I have mentioned how important it was to develop some concept of what each posture means on a martial level, even if it is only a mental understanding. However, to learn any on a meaningful martial level, you will have to isolate and practise individual techniques many times with a variety of training partners, and at a variety of intensities as your understanding and skills develop.
Such interaction, even when done slowly and carefully, complicates and changes your feel for the mechanics of each posture. Now you really begin to learn where your hands and feet should be at any one time, how to get them there using bagua principles, and how to relax under pressure.
In the long run, any martial skill you develop will result from internalising the principles and a few techniques, as opposed to learning many applications on a superficial level. This small arsenal can eventually become internal (or instinctive, or subconscious, or conditioned reflex—call it what you like).
One way to do this is to select a few postures from the solo form(s) that you do particularly well or like the most, and practise them on your own and with a partner.
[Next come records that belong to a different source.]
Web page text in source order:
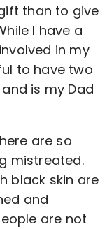
than to give
I have a
in my
to have two
is my Dad
are so
mistreated.
black skin are
and
are not
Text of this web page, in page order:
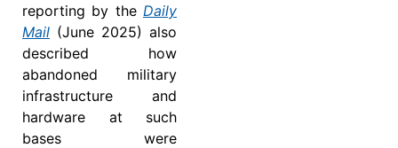
reporting by the Daily
Mail (June 2025) also
described how
abandoned military
infrastructure and
hardware at such
bases were
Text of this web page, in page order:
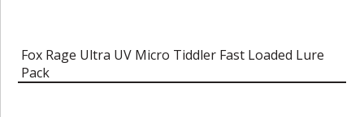
Fox Rage Ultra UV Micro Tiddler Fast Loaded Lure
Pack
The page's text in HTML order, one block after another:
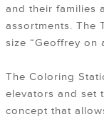
and their families
assortments. The
size “Geoffrey on
The Coloring
elevators and set
concept that
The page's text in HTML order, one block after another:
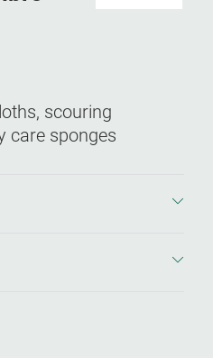
scouring
care sponges
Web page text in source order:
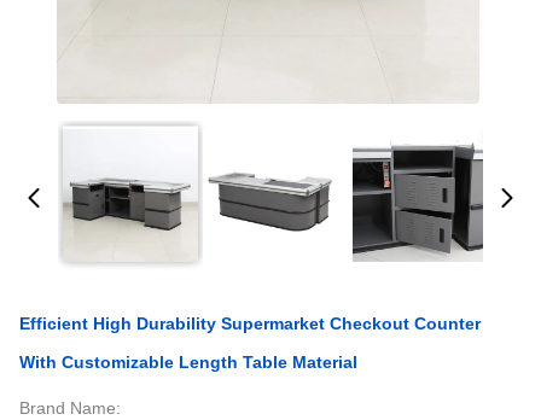
Efficient High Durability Supermarket Checkout Counter
With Customizable Length Table Material
Brand Name:
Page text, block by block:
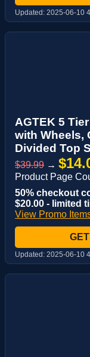
Updated: 2025-06-10
AGTEK 5
with Wheels,
Divided Top
$39.99 →
Product Page
50% checkout
$20.00 - limited
View Promo
Updated: 2025-06-10
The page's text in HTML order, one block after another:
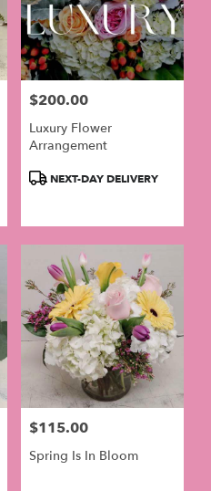
Price:
$200.00
Luxury Flower
Arrangement
ProductNEXT-DAY DELIVERY
Price:
$115.00
Spring Is In Bloom
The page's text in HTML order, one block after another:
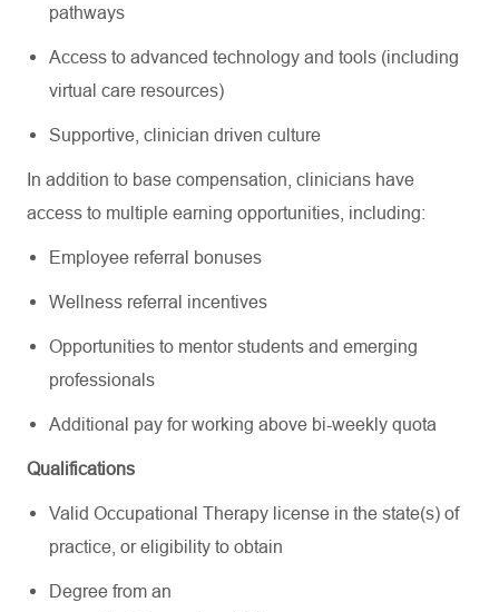
pathways
Access to advanced technology and tools (including
virtual care resources)
Supportive, clinician driven culture
In addition to base compensation, clinicians have
access to multiple earning opportunities, including:
Employee referral bonuses
Wellness referral incentives
Opportunities to mentor students and emerging
professionals
Additional pay for working above bi-weekly quota
Qualifications
Valid Occupational Therapy license in the state(s) of
practice, or eligibility to obtain
Degree from an
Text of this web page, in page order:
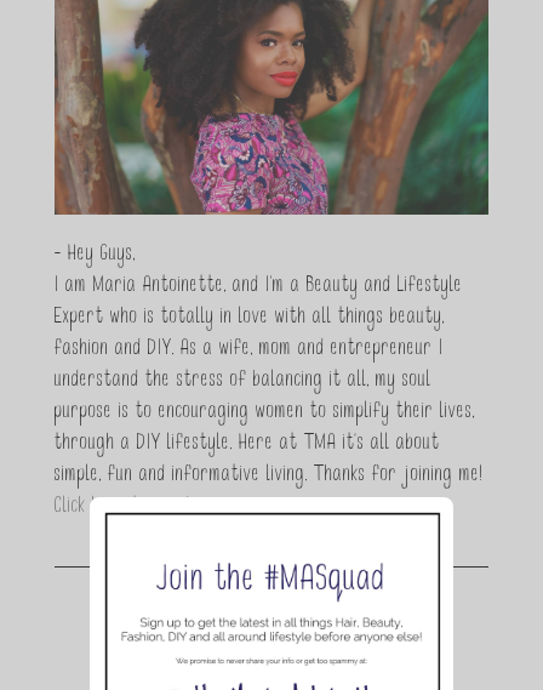
- Hey Guys,
I am Maria Antoinette, and I’m a Beauty and Lifestyle
Expert who is totally in love with all things beauty,
fashion and DIY. As a wife, mom and entrepreneur I
understand the stress of balancing it all, my soul
purpose is to encouraging women to simplify their lives,
through a DIY lifestyle. Here at TMA it's all about
simple, fun and informative living. Thanks for joining me!
Click here to read more…
Join the conversation.
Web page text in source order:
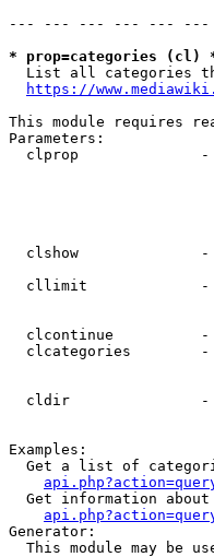
--- --- --- --- --- ---
* prop=categories (cl)
List all categories
https://
This module requires
Parameters:
clprop
clshow
cllimit
clcontinue
clcategories
cldir
Examples:
Get a list of
Get information
Generator:
This module may be
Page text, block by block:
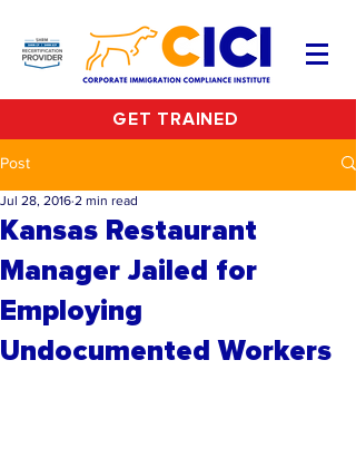
GET TRAINED
Post
Kansas Restaurant
Manager Jailed for
Employing
Undocumented Workers
Jul 28, 2016 2 min read
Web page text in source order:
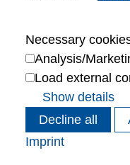
Necessary
Analysis/
Load external
Show details
Decline all
Imprint
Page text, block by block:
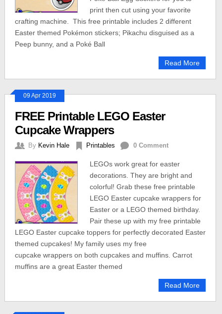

Try to pick methods that cover attacks from the most common angles and from both the right and left sides. If you can eventually make them work while being attacked with some speed and power then you're on the right track.
Remember that there is really no one interpretation of each method (although some experts would, no doubt, argue with this). I believe that each posture has one or more interpretations as a defence against either being struck or grabbed; however, each will also have countless variations depending on the skills and strengths of the practitioner, as well as the angle and complexity of attack.